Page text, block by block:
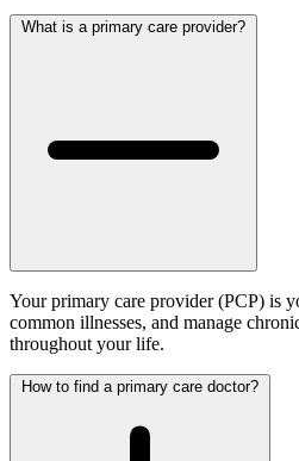
What is a primary care provider?
Your primary care provider (PCP) is
common illnesses, and manage
throughout your life.
How to find a primary care doctor?
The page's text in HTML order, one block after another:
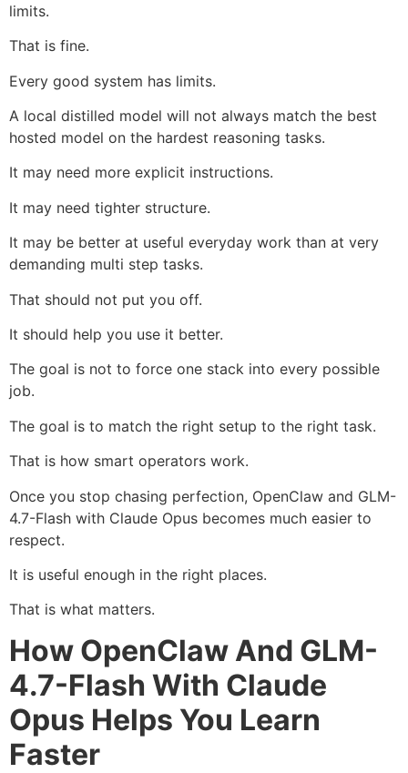
limits.
That is fine.
Every good system has limits.
A local distilled model will not always match the best
hosted model on the hardest reasoning tasks.
It may need more explicit instructions.
It may need tighter structure.
It may be better at useful everyday work than at very
demanding multi step tasks.
That should not put you off.
It should help you use it better.
The goal is not to force one stack into every possible
job.
The goal is to match the right setup to the right task.
That is how smart operators work.
Once you stop chasing perfection, OpenClaw and GLM-
4.7-Flash with Claude Opus becomes much easier to
respect.
It is useful enough in the right places.
That is what matters.
How OpenClaw And GLM-
4.7-Flash With Claude
Opus Helps You Learn
Faster
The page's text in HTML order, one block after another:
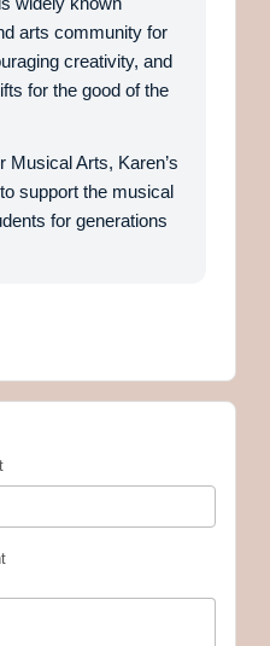
arts community for
creativity, and
for the good of the
Musical Arts, Karen’s
support the musical
for generations
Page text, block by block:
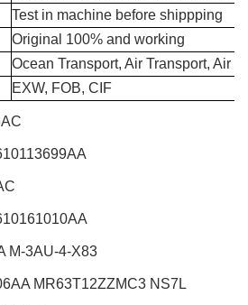
Test in machine before shippping
Original 100% and working
Ocean Transport, Air Transport, Air
EXW, FOB, CIF
M-3AU-4-X83
MR63T12ZZMC3 NS7L
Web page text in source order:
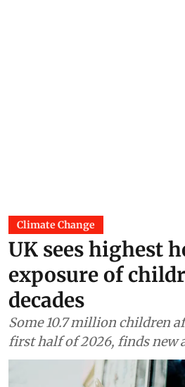
Climate Change
UK sees highest
exposure of
decades
Some 10.7 million children
first half of 2026, finds new
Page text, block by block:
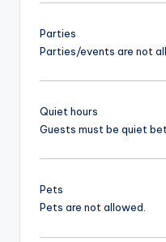
Parties
Parties/events are not
Quiet hours
Guests must be quiet
Pets
Pets are not allowed.
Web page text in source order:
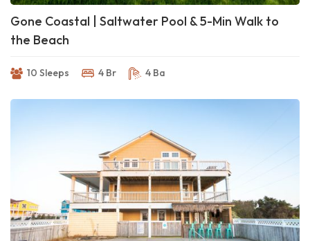
Gone Coastal | Saltwater Pool & 5-Min Walk to
the Beach
10 Sleeps 4 Br 4 Ba
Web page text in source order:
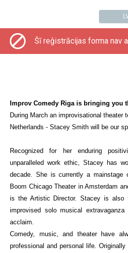
Šī reģistrācijas forma nav
Improv Comedy Riga is bringing you
During March an improvisational theater
Netherlands - Stacey Smith will be our
Recognized for her enduring
unparalleled work ethic, Stacey has
decade. She is currently a mainstage
Boom Chicago Theater in Amsterdam
is the Artistic Director. Stacey is also
improvised solo musical
acclaim.
Comedy, music, and theater have
professional and personal life. Originally
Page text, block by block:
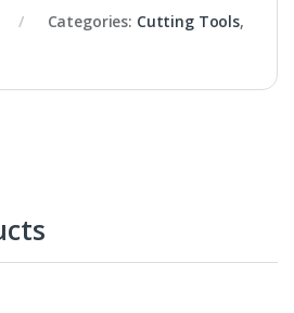
Categories: Cutting Tools,
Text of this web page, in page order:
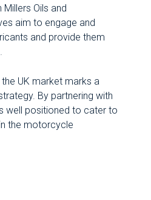
Oils and
aim to engage and
and provide them
UK market marks a
By partnering with
well positioned to cater to
the motorcycle
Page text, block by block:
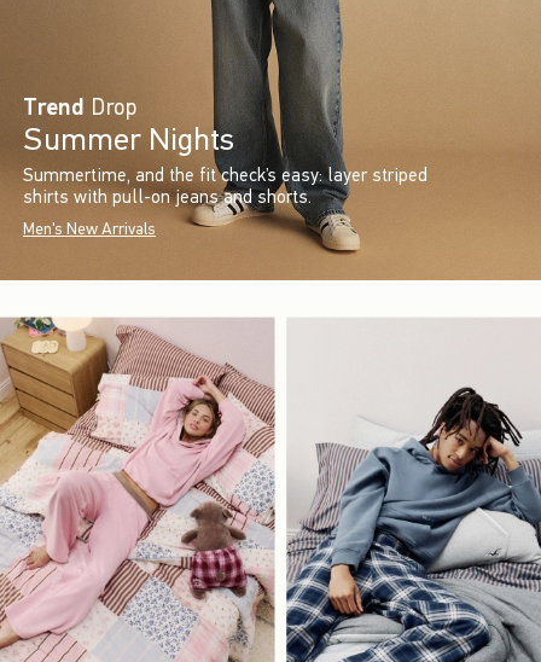
Trend Drop
Summer Nights
Summertime, and the fit check’s easy: layer striped
shirts with pull-on jeans and shorts.
Men's New Arrivals
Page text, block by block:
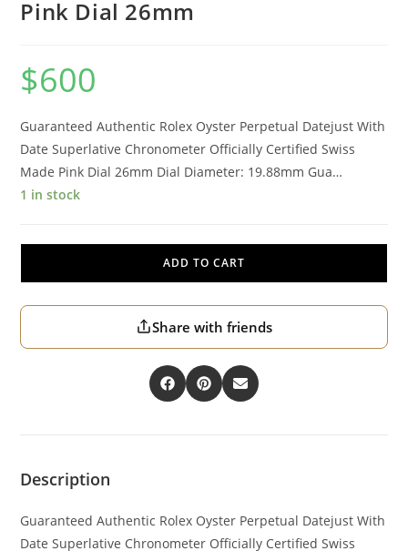
Pink Dial 26mm
$600
Guaranteed Authentic Rolex Oyster Perpetual Datejust With
Date Superlative Chronometer Officially Certified Swiss
Made Pink Dial 26mm Dial Diameter: 19.88mm Gua…
1 in stock
ADD TO CART
Share with friends
Description
Guaranteed Authentic Rolex Oyster Perpetual Datejust With
Date Superlative Chronometer Officially Certified Swiss
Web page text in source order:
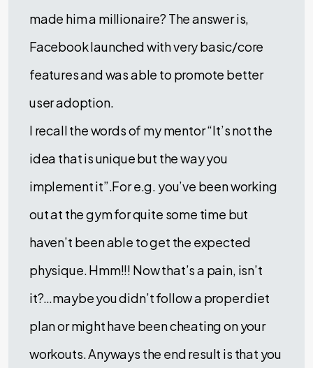
made him a millionaire? The answer is,
Facebook launched with very basic/core
features and was able to promote better
user adoption.
I recall the words of my mentor “It’s not the
idea that is unique but the way you
implement it”.For e.g. you’ve been working
out at the gym for quite some time but
haven’t been able to get the expected
physique. Hmm!!! Now that’s a pain, isn’t
it?…maybe you didn’t follow a proper diet
plan or might have been cheating on your
workouts. Anyways the end result is that you
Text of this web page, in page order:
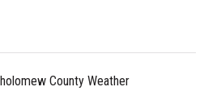
County Weather
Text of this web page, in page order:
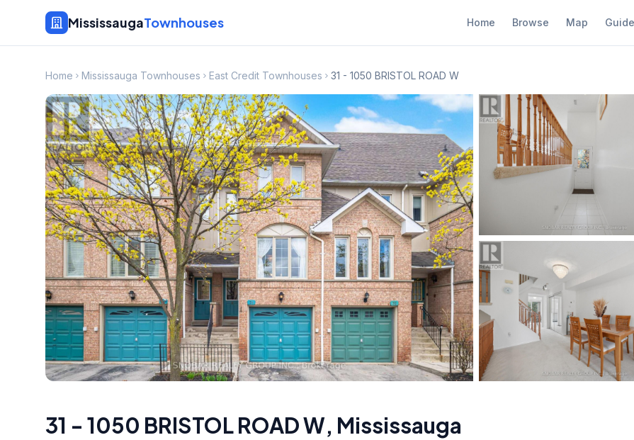
MississaugaTownhouses Home Browse Map
Home Mississauga Townhouses East Credit Townhouses 31 - 1050 BRISTOL ROAD W
31 - 1050 BRISTOL ROAD W, Mississauga
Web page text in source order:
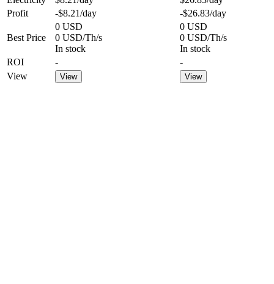
Profit
-$8.21/day -$26.83/day
Best Price
0 USD
0 USD/Th/s
In stock
0 USD
0 USD/Th/s
In stock
ROI
-
-
View
View View
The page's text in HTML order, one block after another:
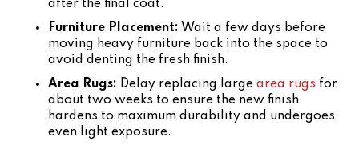
after the final coat.
Furniture Placement: Wait a few days before
moving heavy furniture back into the space to
avoid denting the fresh finish.
Area Rugs: Delay replacing large area rugs for
about two weeks to ensure the new finish
hardens to maximum durability and undergoes
even light exposure.
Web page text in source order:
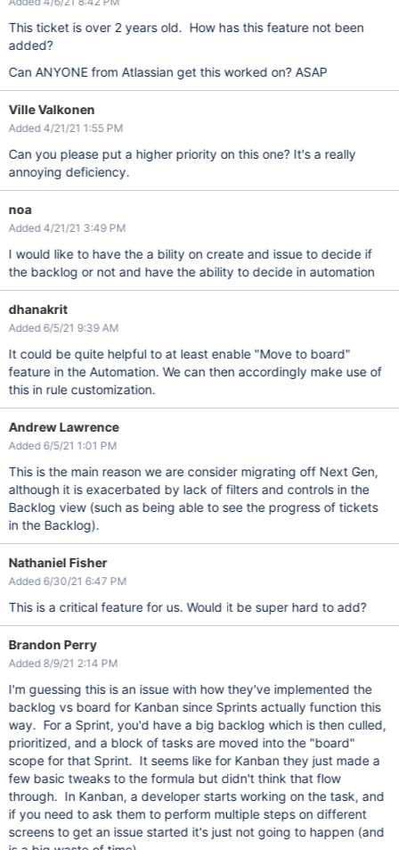
This ticket is over 2 years old. How has this feature not been
added?
Can ANYONE from Atlassian get this worked on? ASAP
Ville Valkonen
Added 4/21/21 1:55 PM
Can you please put a higher priority on this one? It's a really
annoying deficiency.
noa
Added 4/21/21 3:49 PM
I would like to have the a bility on create and issue to decide if
the backlog or not and have the ability to decide in automation
dhanakrit
Added 6/5/21 9:39 AM
It could be quite helpful to at least enable "Move to board"
feature in the Automation. We can then accordingly make use of
this in rule customization.
Andrew Lawrence
Added 6/5/21 1:01 PM
This is the main reason we are consider migrating off Next Gen,
although it is exacerbated by lack of filters and controls in the
Backlog view (such as being able to see the progress of tickets
in the Backlog).
Nathaniel Fisher
Added 6/30/21 6:47 PM
This is a critical feature for us. Would it be super hard to add?
Brandon Perry
Added 8/9/21 2:14 PM
I'm guessing this is an issue with how they've implemented the
backlog vs board for Kanban since Sprints actually function this
way. For a Sprint, you'd have a big backlog which is then culled,
prioritized, and a block of tasks are moved into the "board"
scope for that Sprint. It seems like for Kanban they just made a
few basic tweaks to the formula but didn't think that flow
through. In Kanban, a developer starts working on the task, and
if you need to ask them to perform multiple steps on different
screens to get an issue started it's just not going to happen (and

### TASK TO COMPLETE
Which of the lines above include the word "before"? Copy each of them.

### RESPONSE TO THIS TASK
Test in machine before shippping
Furniture Placement: Wait a few days before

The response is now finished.